#### Answer

$$
x^{3}=\tan^{-1} x
$$
The roots of equation, correct to six decimal places, are 0, -0.902025 and 0.902025.

#### Work Step by Step

$$
x^{3}=\tan^{-1} x
$$
We first rewrite the equation in standard form:
$$
x^{3}-\tan^{-1} x=0
$$
Therefore we let
$$
f(x)=x^{3}-\tan^{-1} x=0 .
$$
Then
$$
f^{'}(x)=3x^{2}-\frac{1}{1+ x^{2}}
$$
so, Formula 2 (Newton’s method) becomes
$$
\begin{aligned} x_{n+1} &=x_{n}-\frac{f(x)}{f^{'}(x)}\\
\\ &=x_{n}-\frac{x_{n}^{3}-\tan^{-1} x_{n}}{3x_{n}^{2}-\frac{1}{1+ x_{n}^{2}}}
\end{aligned}
$$
In order to guess a suitable value for $x_1$ we sketch the graphs of $y=x^{3} $ and $y = \tan^{-1} x $ in the Figure .
(*) It appears that they intersect at a point whose x-coordinate is somewhat less than 1, so let’s take $x_{1} = 1$ as a convenient first approximation.
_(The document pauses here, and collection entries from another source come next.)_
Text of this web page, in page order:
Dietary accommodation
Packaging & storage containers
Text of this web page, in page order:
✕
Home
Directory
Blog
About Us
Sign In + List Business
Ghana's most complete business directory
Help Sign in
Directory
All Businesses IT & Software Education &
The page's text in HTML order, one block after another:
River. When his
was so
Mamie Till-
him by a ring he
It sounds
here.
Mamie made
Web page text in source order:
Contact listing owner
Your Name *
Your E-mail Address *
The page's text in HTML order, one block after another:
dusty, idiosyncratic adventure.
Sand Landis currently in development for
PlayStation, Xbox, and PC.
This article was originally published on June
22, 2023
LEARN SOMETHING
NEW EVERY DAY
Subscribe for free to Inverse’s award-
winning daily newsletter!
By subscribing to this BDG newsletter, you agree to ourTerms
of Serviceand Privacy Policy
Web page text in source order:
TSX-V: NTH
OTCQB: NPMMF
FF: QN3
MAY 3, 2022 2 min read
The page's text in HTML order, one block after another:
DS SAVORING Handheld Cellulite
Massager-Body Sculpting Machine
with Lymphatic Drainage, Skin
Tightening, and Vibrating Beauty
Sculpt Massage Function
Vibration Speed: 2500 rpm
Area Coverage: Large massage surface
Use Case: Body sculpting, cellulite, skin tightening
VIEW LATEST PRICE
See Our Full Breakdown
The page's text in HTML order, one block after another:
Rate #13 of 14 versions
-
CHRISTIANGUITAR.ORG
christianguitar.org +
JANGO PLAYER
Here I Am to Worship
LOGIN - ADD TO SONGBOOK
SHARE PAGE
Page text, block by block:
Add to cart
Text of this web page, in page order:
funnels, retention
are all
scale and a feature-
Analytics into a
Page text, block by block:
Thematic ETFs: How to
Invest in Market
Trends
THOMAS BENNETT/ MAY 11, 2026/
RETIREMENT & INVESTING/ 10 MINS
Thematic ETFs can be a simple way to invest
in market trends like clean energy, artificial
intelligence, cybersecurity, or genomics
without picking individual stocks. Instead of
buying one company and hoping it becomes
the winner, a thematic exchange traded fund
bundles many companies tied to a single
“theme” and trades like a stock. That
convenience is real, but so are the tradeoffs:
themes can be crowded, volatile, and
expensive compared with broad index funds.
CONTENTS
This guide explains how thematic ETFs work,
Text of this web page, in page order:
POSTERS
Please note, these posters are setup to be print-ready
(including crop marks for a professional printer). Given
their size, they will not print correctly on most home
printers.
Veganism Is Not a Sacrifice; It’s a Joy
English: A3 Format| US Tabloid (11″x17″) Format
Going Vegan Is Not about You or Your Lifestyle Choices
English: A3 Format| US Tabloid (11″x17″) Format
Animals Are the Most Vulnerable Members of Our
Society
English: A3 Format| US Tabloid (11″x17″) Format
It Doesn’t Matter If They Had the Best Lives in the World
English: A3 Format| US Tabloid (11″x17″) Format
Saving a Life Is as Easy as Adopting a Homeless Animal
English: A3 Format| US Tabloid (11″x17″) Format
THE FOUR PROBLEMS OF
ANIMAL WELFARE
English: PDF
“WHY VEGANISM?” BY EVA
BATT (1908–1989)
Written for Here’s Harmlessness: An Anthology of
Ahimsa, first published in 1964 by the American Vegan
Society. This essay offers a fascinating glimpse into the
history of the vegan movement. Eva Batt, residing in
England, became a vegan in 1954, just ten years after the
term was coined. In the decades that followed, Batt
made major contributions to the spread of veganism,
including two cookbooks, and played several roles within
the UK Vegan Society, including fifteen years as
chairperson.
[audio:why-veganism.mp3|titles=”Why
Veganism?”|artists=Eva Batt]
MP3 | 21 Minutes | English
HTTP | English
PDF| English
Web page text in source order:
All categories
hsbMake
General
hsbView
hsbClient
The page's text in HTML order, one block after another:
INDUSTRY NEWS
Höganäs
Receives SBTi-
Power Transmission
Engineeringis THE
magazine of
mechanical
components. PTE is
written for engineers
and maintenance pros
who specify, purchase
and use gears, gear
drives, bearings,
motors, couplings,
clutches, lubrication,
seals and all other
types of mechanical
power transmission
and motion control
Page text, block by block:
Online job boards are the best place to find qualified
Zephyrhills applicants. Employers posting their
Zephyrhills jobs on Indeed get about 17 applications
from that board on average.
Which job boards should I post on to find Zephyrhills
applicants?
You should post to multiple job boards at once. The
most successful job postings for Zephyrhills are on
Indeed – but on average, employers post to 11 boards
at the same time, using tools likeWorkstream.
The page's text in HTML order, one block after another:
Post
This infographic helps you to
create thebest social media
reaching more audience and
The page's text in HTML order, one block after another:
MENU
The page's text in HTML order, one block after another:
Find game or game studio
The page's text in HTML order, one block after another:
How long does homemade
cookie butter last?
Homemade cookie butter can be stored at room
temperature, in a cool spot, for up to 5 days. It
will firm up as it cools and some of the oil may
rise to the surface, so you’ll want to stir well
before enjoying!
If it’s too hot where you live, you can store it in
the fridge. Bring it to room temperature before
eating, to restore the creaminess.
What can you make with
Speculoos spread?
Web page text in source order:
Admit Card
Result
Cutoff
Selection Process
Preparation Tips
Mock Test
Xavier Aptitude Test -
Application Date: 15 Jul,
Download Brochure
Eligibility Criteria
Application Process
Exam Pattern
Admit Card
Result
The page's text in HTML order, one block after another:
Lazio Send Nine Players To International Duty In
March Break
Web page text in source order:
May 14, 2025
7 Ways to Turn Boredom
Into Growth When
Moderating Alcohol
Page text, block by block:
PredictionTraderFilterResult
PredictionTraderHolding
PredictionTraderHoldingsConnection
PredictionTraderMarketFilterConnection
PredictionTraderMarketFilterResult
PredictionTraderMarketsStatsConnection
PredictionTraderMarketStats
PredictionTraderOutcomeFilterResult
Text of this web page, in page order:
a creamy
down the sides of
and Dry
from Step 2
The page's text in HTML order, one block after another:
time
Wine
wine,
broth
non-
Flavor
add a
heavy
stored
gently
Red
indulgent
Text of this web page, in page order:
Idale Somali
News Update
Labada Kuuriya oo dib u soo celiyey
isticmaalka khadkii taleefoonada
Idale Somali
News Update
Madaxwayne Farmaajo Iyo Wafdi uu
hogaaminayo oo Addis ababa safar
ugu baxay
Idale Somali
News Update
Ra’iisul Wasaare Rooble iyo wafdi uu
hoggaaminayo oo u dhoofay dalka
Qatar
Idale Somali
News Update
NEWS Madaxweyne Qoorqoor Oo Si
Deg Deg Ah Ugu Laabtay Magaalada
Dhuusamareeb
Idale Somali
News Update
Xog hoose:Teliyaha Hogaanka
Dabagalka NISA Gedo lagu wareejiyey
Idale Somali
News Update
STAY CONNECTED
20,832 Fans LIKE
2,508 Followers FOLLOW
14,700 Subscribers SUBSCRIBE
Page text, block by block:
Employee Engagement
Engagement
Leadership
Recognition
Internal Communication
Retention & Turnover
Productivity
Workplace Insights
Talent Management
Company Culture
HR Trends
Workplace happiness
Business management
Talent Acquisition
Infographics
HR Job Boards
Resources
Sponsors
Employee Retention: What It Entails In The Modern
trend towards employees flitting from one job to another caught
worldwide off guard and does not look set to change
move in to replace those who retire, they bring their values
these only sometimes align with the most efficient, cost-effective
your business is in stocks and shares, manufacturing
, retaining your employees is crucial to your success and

Then Newton’s method gives
$$
\begin{aligned} x_{2} &=x_{1}-\frac{x_{1}^{3}-\tan^{-1} x_{1}}{3x_{1}^{2}-\frac{1}{1+ x_{1}^{2}}}\\
&=(1)-\frac{(1)^{3}-\tan^{-1} (1)}{3(1)^{2}-\frac{1}{1+ (1)^{2}}} \approx 0.914159
\end{aligned}
$$
repeating we get
$$
x_{3}\approx 0.902251,
x_{4}\approx 0.902026 ,
x_{5}\approx 0.902025 .
$$
(**) It appears that they intersect at a point whose x-coordinate is somewhat greater than -1, so let’s take $x_{1} = -1 $ as a convenient first approximation. Then Newton’s method gives
$$
\begin{aligned} x_{2} &=x_{1}-\frac{x_{1}^{3}-\tan^{-1} x_{1}}{3x_{1}^{2}-\frac{1}{1+ x_{1}^{2}}}\\
&=(-1)-\frac{(-1)^{3}-\tan^{-1} (-1)}{3(-1)^{2}-\frac{1}{1+ (-1)^{2}}} \approx -0.914159
\end{aligned}
$$
repeating we get
$$
x_{3}\approx - 0.902251,
x_{4}\approx -0.902026 ,
x_{5}\approx -0.902025 .
$$
we conclude that the roots of equation, correct to six decimal places, are 0, -0.902025 and 0.902025.